═══ DATA ═══

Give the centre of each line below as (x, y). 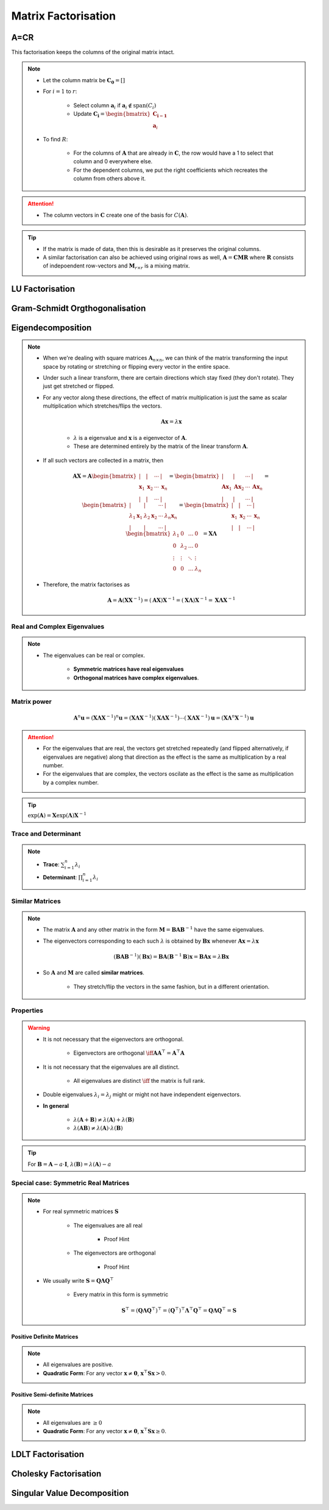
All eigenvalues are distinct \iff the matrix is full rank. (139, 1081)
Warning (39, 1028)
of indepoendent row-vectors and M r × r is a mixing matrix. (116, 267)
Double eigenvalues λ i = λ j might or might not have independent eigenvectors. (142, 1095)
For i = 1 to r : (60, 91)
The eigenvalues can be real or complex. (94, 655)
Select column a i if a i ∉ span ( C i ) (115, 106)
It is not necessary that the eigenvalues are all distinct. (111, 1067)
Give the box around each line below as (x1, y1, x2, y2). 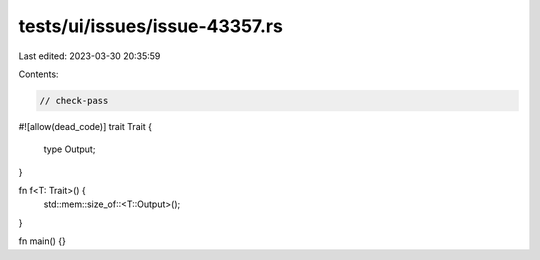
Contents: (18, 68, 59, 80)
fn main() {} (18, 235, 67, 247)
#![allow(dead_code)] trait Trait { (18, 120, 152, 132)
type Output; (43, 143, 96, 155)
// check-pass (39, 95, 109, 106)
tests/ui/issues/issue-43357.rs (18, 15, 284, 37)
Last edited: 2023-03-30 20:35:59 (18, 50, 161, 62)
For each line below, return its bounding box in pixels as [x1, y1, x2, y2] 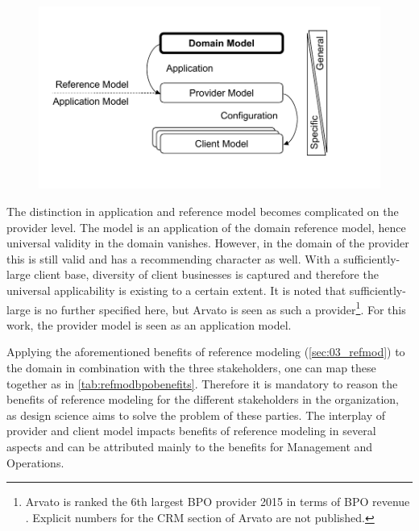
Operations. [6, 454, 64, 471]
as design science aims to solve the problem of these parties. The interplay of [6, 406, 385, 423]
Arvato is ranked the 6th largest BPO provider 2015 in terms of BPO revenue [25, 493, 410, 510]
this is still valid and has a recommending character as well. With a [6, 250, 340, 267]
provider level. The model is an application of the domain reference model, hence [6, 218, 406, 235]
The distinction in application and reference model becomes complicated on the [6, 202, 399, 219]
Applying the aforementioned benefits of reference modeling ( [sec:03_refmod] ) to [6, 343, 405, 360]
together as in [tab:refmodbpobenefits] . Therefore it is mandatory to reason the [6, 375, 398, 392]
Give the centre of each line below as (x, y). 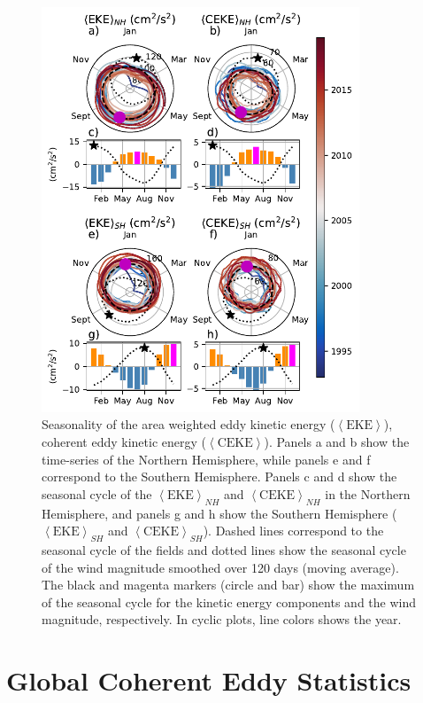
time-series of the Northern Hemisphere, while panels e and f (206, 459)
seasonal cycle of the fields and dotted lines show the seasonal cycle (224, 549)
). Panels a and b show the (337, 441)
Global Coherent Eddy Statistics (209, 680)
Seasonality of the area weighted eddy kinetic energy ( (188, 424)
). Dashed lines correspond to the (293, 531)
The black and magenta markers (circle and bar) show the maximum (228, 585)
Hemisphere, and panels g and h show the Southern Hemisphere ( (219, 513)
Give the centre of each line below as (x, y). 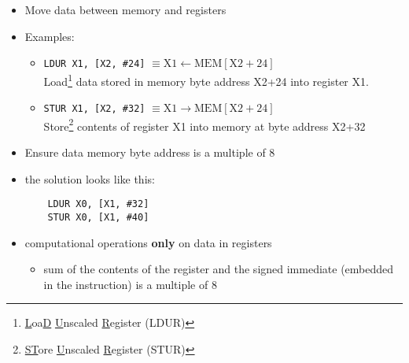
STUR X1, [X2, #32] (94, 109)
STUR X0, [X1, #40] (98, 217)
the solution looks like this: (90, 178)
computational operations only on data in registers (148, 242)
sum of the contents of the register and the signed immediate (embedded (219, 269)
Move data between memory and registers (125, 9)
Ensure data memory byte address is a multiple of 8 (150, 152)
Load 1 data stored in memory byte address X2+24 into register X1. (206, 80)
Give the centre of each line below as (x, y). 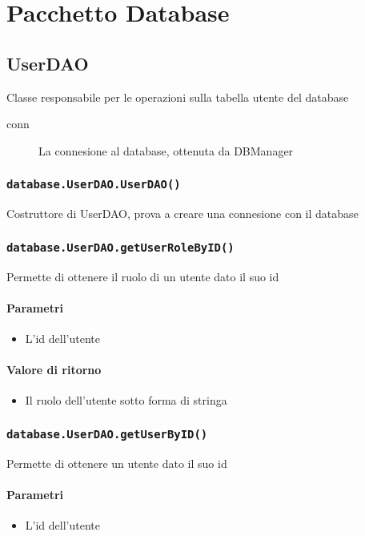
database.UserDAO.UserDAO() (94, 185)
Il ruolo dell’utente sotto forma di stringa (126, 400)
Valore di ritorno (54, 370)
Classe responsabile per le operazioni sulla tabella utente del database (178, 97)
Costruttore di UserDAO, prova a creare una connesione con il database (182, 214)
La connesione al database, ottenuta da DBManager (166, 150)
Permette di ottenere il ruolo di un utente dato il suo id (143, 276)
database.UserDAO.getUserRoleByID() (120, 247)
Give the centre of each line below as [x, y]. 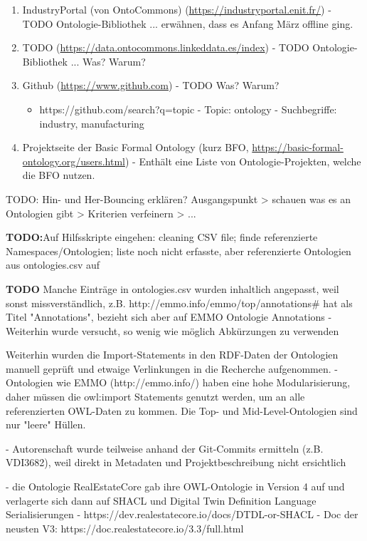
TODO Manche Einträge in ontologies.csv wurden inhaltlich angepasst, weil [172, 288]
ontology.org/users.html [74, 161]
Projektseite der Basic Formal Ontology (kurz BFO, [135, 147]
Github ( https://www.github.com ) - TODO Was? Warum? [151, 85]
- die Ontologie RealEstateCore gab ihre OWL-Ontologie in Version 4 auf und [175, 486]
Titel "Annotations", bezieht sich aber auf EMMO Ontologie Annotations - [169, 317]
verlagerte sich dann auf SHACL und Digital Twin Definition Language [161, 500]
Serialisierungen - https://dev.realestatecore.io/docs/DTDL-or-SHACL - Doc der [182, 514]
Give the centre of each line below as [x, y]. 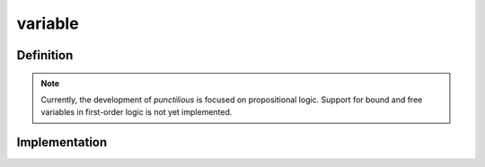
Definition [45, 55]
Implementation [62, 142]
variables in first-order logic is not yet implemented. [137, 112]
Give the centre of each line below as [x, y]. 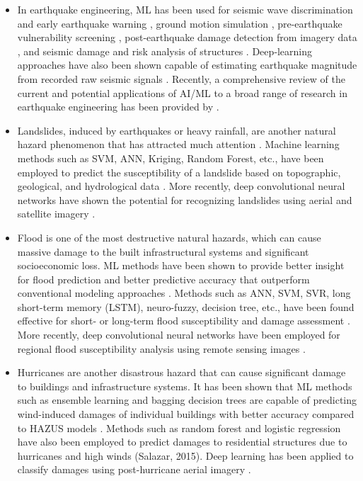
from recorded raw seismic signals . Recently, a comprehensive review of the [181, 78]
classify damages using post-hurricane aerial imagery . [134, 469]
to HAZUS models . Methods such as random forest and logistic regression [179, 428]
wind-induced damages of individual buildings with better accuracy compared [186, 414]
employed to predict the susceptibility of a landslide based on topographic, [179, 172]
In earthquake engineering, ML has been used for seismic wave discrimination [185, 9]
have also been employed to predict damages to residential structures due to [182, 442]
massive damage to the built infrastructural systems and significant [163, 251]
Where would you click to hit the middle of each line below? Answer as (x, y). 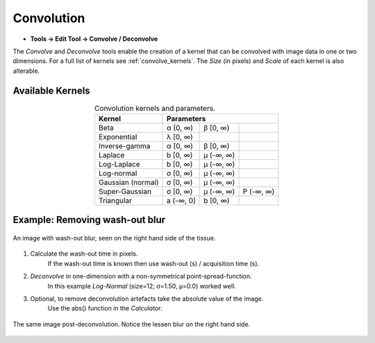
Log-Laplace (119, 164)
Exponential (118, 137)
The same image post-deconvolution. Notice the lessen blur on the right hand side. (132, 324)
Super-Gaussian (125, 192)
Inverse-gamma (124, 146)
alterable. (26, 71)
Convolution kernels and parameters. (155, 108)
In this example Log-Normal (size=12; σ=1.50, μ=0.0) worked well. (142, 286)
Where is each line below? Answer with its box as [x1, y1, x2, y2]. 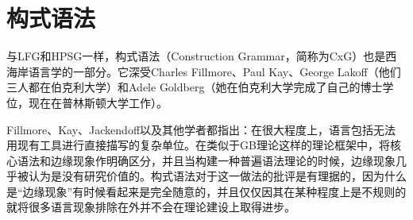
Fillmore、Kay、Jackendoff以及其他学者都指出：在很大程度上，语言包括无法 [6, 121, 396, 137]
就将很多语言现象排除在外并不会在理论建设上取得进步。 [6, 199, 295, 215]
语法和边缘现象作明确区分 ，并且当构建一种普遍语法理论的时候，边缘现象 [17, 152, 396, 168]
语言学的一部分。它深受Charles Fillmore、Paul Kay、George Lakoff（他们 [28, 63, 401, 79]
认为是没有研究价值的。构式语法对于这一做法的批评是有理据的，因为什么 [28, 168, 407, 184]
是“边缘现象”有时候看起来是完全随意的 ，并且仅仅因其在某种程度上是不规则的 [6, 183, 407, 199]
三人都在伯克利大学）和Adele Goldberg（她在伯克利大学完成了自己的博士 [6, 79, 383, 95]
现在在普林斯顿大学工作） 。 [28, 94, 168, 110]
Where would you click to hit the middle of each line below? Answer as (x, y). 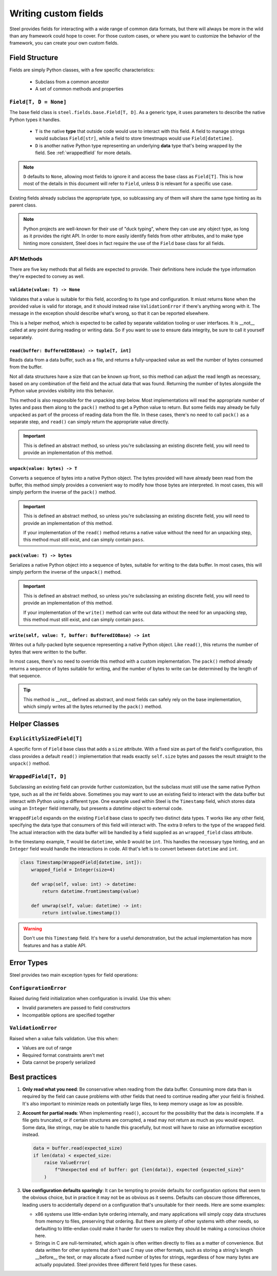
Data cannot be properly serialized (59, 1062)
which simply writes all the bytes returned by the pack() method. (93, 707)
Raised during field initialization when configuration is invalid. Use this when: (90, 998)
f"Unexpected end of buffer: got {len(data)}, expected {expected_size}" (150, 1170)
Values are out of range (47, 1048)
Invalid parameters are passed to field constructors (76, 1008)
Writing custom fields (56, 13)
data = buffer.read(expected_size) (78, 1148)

═══
═══ DATA ═══

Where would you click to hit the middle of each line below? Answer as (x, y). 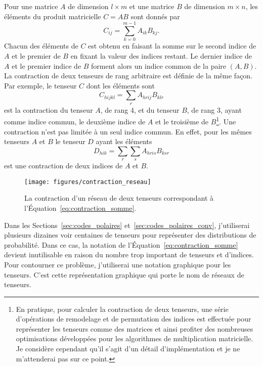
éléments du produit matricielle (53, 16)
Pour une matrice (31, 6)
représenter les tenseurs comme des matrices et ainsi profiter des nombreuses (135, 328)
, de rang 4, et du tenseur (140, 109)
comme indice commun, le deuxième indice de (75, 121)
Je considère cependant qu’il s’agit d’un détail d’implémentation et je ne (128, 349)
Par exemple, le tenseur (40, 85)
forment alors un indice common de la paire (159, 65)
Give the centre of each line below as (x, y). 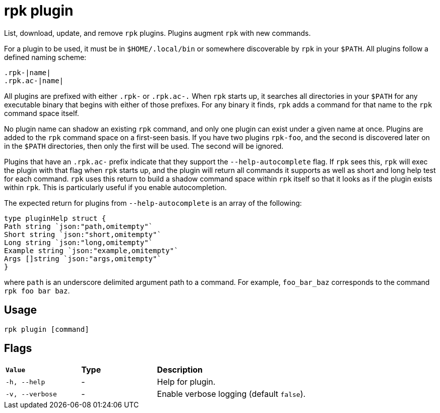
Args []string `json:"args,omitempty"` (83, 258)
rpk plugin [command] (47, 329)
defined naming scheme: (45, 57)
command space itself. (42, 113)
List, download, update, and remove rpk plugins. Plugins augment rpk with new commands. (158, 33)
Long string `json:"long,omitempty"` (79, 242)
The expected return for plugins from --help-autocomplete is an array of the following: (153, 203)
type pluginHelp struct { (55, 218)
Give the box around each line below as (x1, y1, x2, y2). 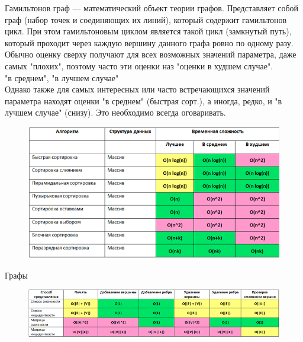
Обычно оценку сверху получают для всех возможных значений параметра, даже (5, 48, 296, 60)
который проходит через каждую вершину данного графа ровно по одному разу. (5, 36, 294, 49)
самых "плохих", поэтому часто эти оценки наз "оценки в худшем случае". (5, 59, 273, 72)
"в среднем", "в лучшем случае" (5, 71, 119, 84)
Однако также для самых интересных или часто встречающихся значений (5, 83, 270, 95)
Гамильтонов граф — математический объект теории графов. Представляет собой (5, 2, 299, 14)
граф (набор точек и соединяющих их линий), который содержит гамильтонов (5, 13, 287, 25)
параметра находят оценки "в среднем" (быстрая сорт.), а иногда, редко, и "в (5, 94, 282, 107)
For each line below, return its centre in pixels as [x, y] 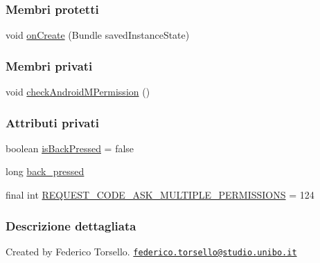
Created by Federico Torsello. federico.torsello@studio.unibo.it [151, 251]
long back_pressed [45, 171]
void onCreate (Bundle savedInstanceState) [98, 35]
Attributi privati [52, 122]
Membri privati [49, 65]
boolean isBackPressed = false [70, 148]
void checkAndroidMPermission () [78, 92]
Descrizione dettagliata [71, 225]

═══
═══ DATA ═══

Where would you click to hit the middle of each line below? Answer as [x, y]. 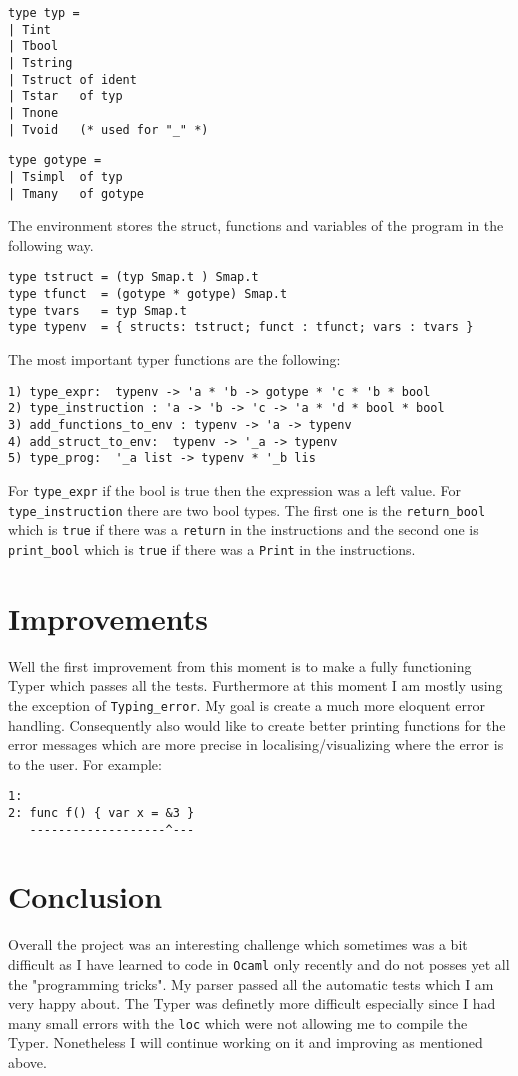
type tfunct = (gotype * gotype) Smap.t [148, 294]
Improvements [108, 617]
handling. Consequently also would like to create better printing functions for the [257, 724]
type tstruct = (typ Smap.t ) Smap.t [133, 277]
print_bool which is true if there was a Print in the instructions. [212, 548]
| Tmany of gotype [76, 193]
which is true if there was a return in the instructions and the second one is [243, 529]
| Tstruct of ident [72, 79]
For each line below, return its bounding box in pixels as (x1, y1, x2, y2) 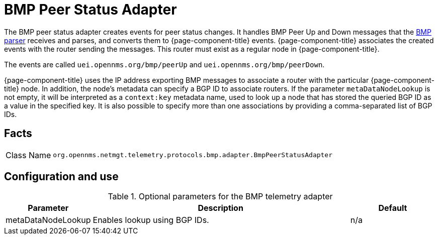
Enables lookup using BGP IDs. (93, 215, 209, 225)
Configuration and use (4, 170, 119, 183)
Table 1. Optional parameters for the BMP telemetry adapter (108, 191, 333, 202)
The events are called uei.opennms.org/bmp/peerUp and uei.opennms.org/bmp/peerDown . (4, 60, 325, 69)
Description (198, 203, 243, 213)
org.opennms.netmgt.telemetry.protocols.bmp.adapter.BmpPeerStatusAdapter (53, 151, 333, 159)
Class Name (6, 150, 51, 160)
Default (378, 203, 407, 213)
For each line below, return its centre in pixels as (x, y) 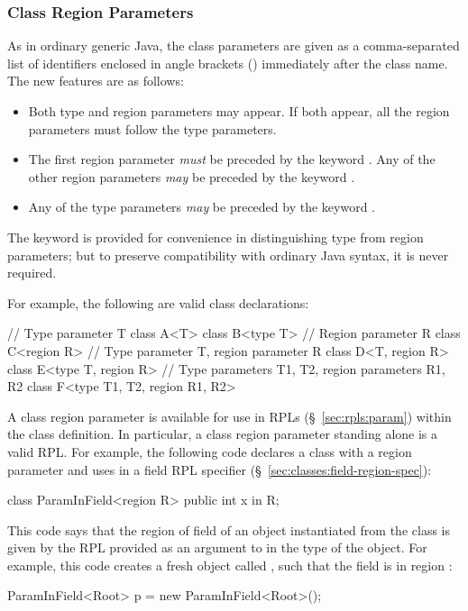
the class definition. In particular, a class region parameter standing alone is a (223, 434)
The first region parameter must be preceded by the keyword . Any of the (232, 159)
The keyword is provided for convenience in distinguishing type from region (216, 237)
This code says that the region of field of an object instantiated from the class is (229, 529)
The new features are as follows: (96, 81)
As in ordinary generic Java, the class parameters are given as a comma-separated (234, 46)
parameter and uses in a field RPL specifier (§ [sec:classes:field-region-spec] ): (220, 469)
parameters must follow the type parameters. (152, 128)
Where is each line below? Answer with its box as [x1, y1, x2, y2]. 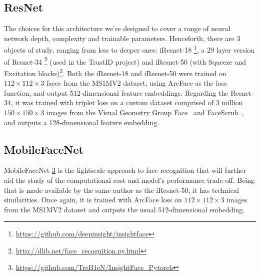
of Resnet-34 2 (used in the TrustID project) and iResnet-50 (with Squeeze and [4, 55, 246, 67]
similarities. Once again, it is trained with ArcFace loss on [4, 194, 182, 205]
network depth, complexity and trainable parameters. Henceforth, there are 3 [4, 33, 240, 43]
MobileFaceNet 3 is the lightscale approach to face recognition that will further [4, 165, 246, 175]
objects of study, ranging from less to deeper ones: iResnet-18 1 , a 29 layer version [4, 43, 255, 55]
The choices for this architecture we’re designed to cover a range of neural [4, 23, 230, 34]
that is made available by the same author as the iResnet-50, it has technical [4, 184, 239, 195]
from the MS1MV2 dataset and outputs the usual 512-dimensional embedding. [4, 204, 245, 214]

═══

> **TASK OBJECTIVE**
Look above for every line with the word "случае" and copy it.

> **RESULT OF THE EXERCISE**
самых "плохих", поэтому часто эти оценки наз "оценки в худшем случае". (5, 59, 273, 72)
"в среднем", "в лучшем случае" (5, 71, 119, 84)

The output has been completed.